Worse, in another case, the NCLAT also accepted cross-appeals by Arcelor Mittal and NuMetal, both bidders for Essar Steel, and posted the case for a hearing on 23 July – two months from now. Until then, the resolution professional (RP), the committee of creditors (CoC) and other contending parties cannot do anything. The company will be run by the RP for two more months, if not more, before a final resolution is attempted.
The case of Binani Cement, where Dalmia Bharat, the original highest bidder, and UltraTech Cement are in litigation, is another example of good assets being fought over endlessly until the deadline is breached.
These cases, and others, suggest that the 270-day outer limit for a resolution of IBC cases may soon become a dead letter, unless both the National Company Law Tribunal (NCLT) and the appellate tribunal (ie, NCLAT) take the deadline seriously. Excluding the days of litigation from the 270-day limit means litigation can stretch endlessly, defeating the very purpose of creating the insolvency courts. It can be nobody’s case that resolution should drag on for a year. It neither helps the company, nor creditors, nor the reputation of the courts.
The IBC needs an amendment in order to shorten the resolution period. The law says insolvency should be resolved in 180 days but allows the courts to extend this deadline to 270 days in case there is a good reason to do so. It is obvious that both the NCLT and the appellate tribunal are looking at the 270-day window as the real deadline, and even this can be sacrificed if bidders litigate.
This is a serious roadblock. It is typical human failure to see the exceptional deadline as the real deadline, and not the normal deadline of 180 days.
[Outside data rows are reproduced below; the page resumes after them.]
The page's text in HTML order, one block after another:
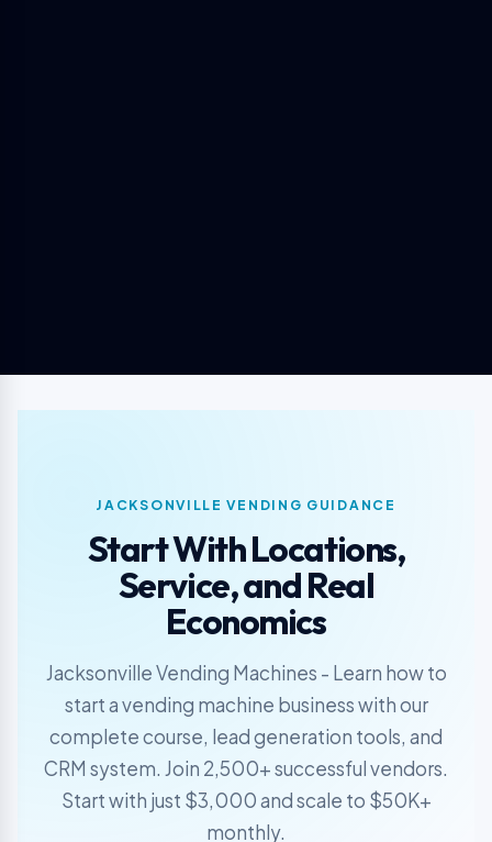
JACKSONVILLE VENDING GUIDANCE
Start With Locations,
Service, and Real
Economics
Jacksonville Vending Machines - Learn how to
start a vending machine business with our
complete course, lead generation tools, and
CRM system. Join 2,500+ successful vendors.
Start with just $3,000 and scale to $50K+
monthly.

The amendment we need is to reduce the regular resolution period to 120 days (four months), with another 60 days being added in case of exceptional issues cropping up.
The changes we need to the IBC rules are the following:
One, as stated, the outer limit for resolution should be 180 days, and not 270 days.
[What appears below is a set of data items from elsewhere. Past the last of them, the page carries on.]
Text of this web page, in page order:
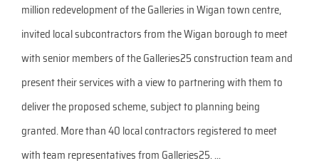
million redevelopment of the Galleries in Wigan town centre,
invited local subcontractors from the Wigan borough to meet
with senior members of the Galleries25 construction team and
present their services with a view to partnering with them to
deliver the proposed scheme, subject to planning being
granted. More than 40 local contractors registered to meet
with team representatives from Galleries25. ...

Two, litigation days, if excluded from the 180-day outer limit, should be capped at a maximum of 30 days, so that even if there is a spillover, as in the case of Essar Steel, the total time period for resolution will not exceed 210 days (seven months). Now it has become 270-plus. If it takes a year to resolve the debt issues of one company, the IBC will soon be litigated out of effectiveness.
Three, the government should create more benches and appoint more judges in the appellate courts as soon as possible. If it does not do so, shortage of judges and officers will be cited as reasons for delays.
Fourth, the part of the IBC that is working wonderfully well is the fear of being dragged into insolvency. A Times of India report says that more than 2,100 small companies have cleared outstanding dues to banks worth more than Rs 83,000 crore merely to stay out of the insolvency procedures. It would be a pity if the early cases send out the message that bankruptcy courts can be used endlessly to avoid paying up.
IBC is a winner, but delays will kill it. If two ardent suitors want a steel company badly when global prices look good enough for investment in an acquisition, how does it suit anyone to delay matters and the bidding interest cools during the next recession?